Why is the president of the United States protecting a blood soaked war criminal? It’s weird. I mean what even does he get in return for this extraordinary service for someone so undeserving? I can’t even see how it’s valuable for him. Can someone explain it?

  • hearsathought a month ago

    > Why is the president of the United States protecting a blood soaked war criminal?

    A blood soaked FOREIGN war criminal. Why jeopardize american relations with france or the EU over a foreign war criminal? It is amazing the stranglehold one tiny country has over the political, media and financial elites of this country.

  • octopoc a month ago

    Zionist Jews wield a lot of political power in the US. It’s difficult/impossible to get elected at the federal level if you don’t support Israel.

    Supporting Israel is valuable to Trump because many of his donors are these Zionist Jews.

    • Yoric a month ago

      I think that it's actually the opposite.

      I haven't followed in the recent past, but a few years ago, if my memory serves, Netanyahu was largely funded by a group of US Evangelists.

      It's not Israel or Zionism controlling the US. It's some subset of US Evangelists using Israel as a puppet for whatever eschatological purpose they have in mind.

  • forty a month ago

    My understanding is that Christian extremists, who are voting for Trump, have some belief that some territories needs to be occupied by Jews so that something happens (I don't remember what, but I guess something good to them), so they are happy with the genocide and Trump is happy to collaborate with Israeli government to make his electors happy.

    • ceejayoz a month ago

      Yeah, some Christian evangelicals want Jewish people to go to Israel, build the new temple, and then get wiped out in the apocalypse.

      https://www.theguardian.com/world/2023/oct/30/us-evangelical...

      > One main strand of evangelical theology holds that the return of Jews to the region starts the clock ticking on a seven-year armageddon, after which Jesus Christ will return.

      > Hagee, despite having a long history of antisemitism – he has suggested Jews brought persecution upon themselves by upsetting God and called Hitler a “half-breed Jew” – founded Christians United for Israel in 2006.

    • op00to a month ago

      They think that Jews must be in Israel to enable the return of Jesus and eventually the rapture. I'd love a rapture. Think of the improvement to traffic!

  • einpoklum a month ago

    Because that president is also soaked in some of that blood. Just in terms of ordnance alone - Israel would have run out of bombs to drop on Gaza a long time ago in the US were not supplying it with them.

    On the personal/political level - Trump's largest political backers in the 2024 campaign have been: Elon Musk, Timothy Mellon, and Miriam Adelson. Musk is an avowed Zionist, Mellon I don't know about, but it is Adelson's $108 Million that come attached with the string of staunch support for Israel and its policies of death destruction and oppression.

dariosalvi78 a month ago

Same is happening to Francesca Albanese, UN rapporteur on Palestinian Territories, Italian citizen.

The US is pure mafia.

mothballed a month ago

This reminds me of the old gangster trick of having their "ho hold the strap" because they're a prohibited person who can't have guns.

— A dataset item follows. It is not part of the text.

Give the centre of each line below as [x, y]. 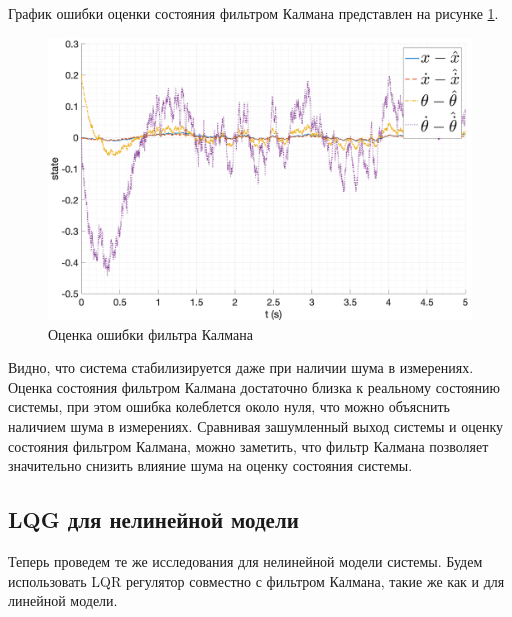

It doesn't stop him, merely means anything requiring an actual identity is likely done by proxy of his wife/mistress/cousin.

  • cl3misch a month ago

    It doesn't stop him from what? Living his private life? As the article explains, being digitally cut off from the US is pretty inconvenient in daily life.

    • mothballed a month ago

      I'm going to take the kindest interpretation and deduce you've read basically nothing of what I've said beyond those four words.